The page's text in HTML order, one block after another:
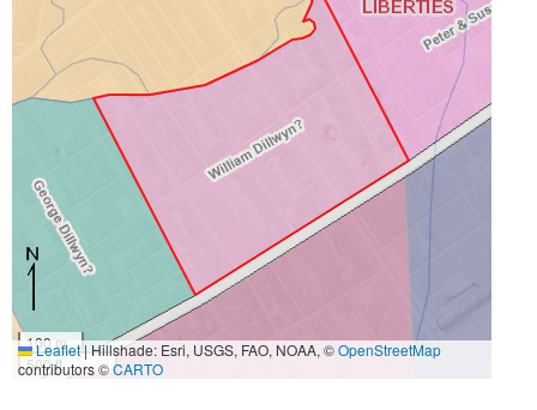
100 m
500 ft
Leaflet|Hillshade: Esri, USGS, FAO, NOAA, ©OpenStreetMap
contributors ©CARTO
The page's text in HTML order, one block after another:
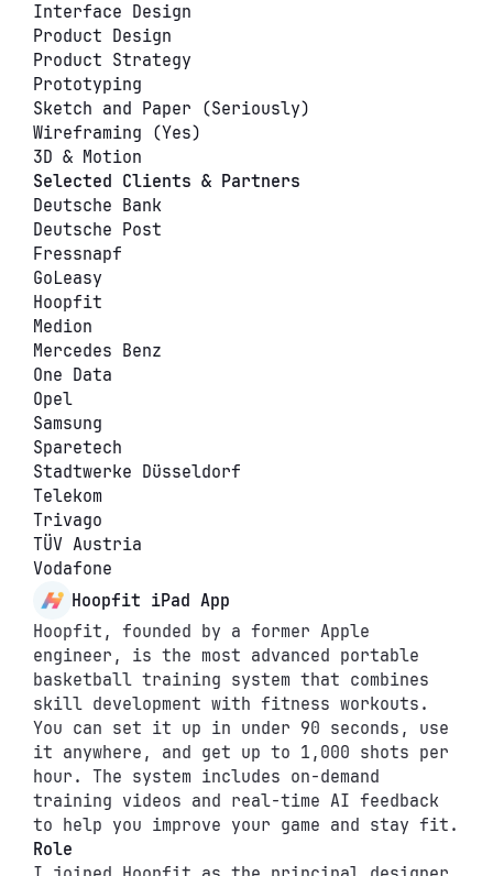
Interface Design
Product Design
Product Strategy
Prototyping
Sketch and Paper (Seriously)
Wireframing (Yes)
3D & Motion
Selected Clients & Partners
Deutsche Bank
Deutsche Post
Fressnapf
GoLeasy
Hoopfit
Medion
Mercedes Benz
One Data
Opel
Samsung
Sparetech
Stadtwerke Düsseldorf
Telekom
Trivago
TÜV Austria
Vodafone
Hoopfit iPad App
Hoopfit, founded by a former Apple
engineer, is the most advanced portable
basketball training system that combines
skill development with fitness workouts.
You can set it up in under 90 seconds, use
it anywhere, and get up to 1,000 shots per
hour. The system includes on-demand
training videos and real-time AI feedback
to help you improve your game and stay fit.
Role
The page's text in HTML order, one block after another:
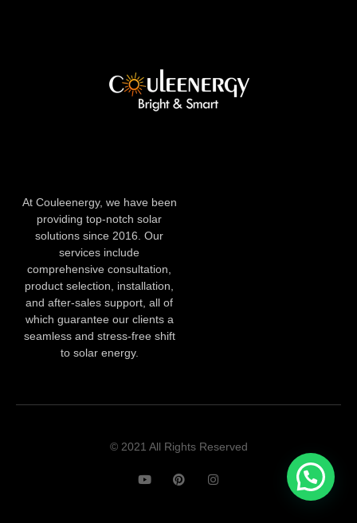
At Couleenergy, we have been
providing top-notch solar
solutions since 2016. Our
services include
comprehensive consultation,
product selection, installation,
and after-sales support, all of
which guarantee our clients a
seamless and stress-free shift
to solar energy.
© 2021 All Rights Reserved
=-=-=-=-=
Write every entry out again exactly, dropping the pictures.

**Output below**.
The page's text in HTML order, one block after another:
100 m
500 ft
Leaflet|Hillshade: Esri, USGS, FAO, NOAA, ©OpenStreetMap
contributors ©CARTO
The page's text in HTML order, one block after another:
Interface Design
Product Design
Product Strategy
Prototyping
Sketch and Paper (Seriously)
Wireframing (Yes)
3D & Motion
Selected Clients & Partners
Deutsche Bank
Deutsche Post
Fressnapf
GoLeasy
Hoopfit
Medion
Mercedes Benz
One Data
Opel
Samsung
Sparetech
Stadtwerke Düsseldorf
Telekom
Trivago
TÜV Austria
Vodafone
Hoopfit iPad App
Hoopfit, founded by a former Apple
engineer, is the most advanced portable
basketball training system that combines
skill development with fitness workouts.
You can set it up in under 90 seconds, use
it anywhere, and get up to 1,000 shots per
hour. The system includes on-demand
training videos and real-time AI feedback
to help you improve your game and stay fit.
Role
The page's text in HTML order, one block after another:
At Couleenergy, we have been
providing top-notch solar
solutions since 2016. Our
services include
comprehensive consultation,
product selection, installation,
and after-sales support, all of
which guarantee our clients a
seamless and stress-free shift
to solar energy.
© 2021 All Rights Reserved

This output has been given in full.